MiniAccumuloCluster (MiniClusterOnlyTests)

These tests use MiniAccumuloCluster (MAC) which is a multi-process “implementation” of Accumulo, managed through Java APIs. This MiniAccumuloCluster has the ability to use the local filesystem or Apache Hadoop's MiniDFSCluster, as well as starting one to many tablet servers. MiniAccumuloCluster tends to be a very useful tool in that it can automatically provide a workable instance that mimics how an actual deployment functions.

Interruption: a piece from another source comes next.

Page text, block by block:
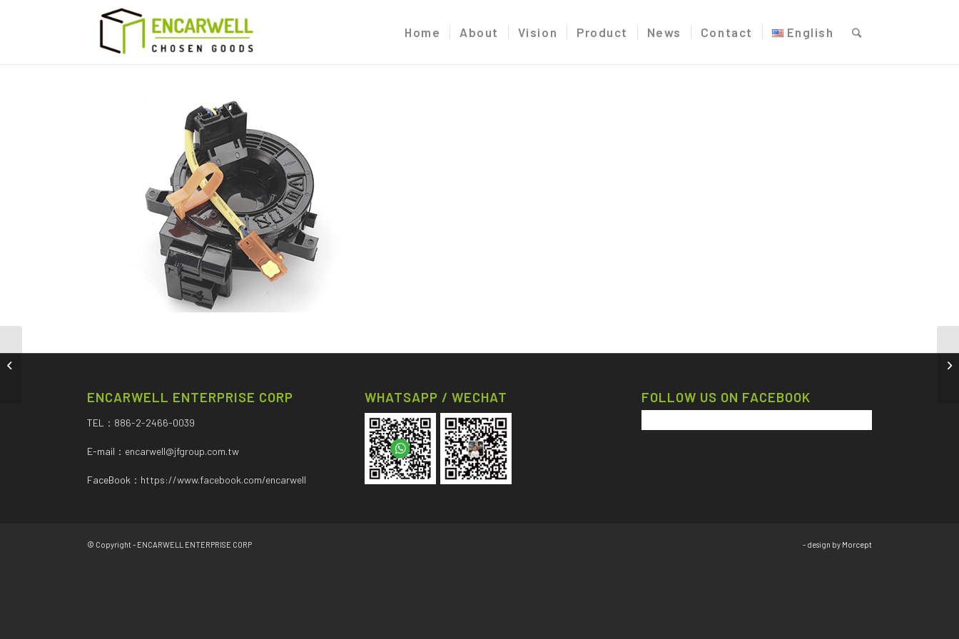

The downside of using MiniAccumuloCluster is that a significant portion of each test is now devoted to starting and stopping the MiniAccumuloCluster. While this is a surefire way to isolate tests from interferring with one another, it increases the actual runtime of the test by, on average, 10x. Some times the tests require the use of MAC because the test is being destructive or some special environment setup (e.g. Kerberos).

These tests will run by default during the integration-test lifecycle phase using mvn verify. To execute only these tests, use mvn verify -Dfailsafe.groups=org.apache.accumulo.test.categories.MiniClusterOnlyTests To execute everything except these tests, use mvn verify -Dfailsafe.excludedGroups=org.apache.accumulo.test.categories.MiniClusterOnlyTests

Standalone Cluster (StandaloneCapableClusterTests)

An alternative to the MiniAccumuloCluster for testing, a standalone Accumulo cluster can also be configured for use by most tests. This requires a manual step of building and deploying the Accumulo cluster by hand. The build can then be configured to use this cluster instead of always starting a MiniAccumuloCluster. Not all of the integration tests are good candidates to run against a standalone Accumulo cluster, these tests will still launch a MiniAccumuloCluster for their use.

Use of a standalone cluster can be enabled using system properties on the Maven command line or, more concisely, by providing a Java properties file on the Maven command line. The use of a properties file is recommended since it is typically a fixed file per standalone cluster you want to run the tests against.

These tests will run by default during the integration-test lifecycle phase using mvn verify. To execute only these tests, use mvn verify -Dfailsafe.groups=org.apache.accumulo.test.categories.StandaloneCapableClusterTests To execute everything except these tests, use mvn verify -Dfailsafe.excludedGroups=org.apache.accumulo.test.categories.StandaloneCapableClusterTests

Performance Tests (PerformanceTests)

This category of tests refer to integration tests written specifically to exercise expected performance, which may be dependent on the available resources of the host machine. Normal integration tests should be capable of running anywhere with a lower-bound on available memory.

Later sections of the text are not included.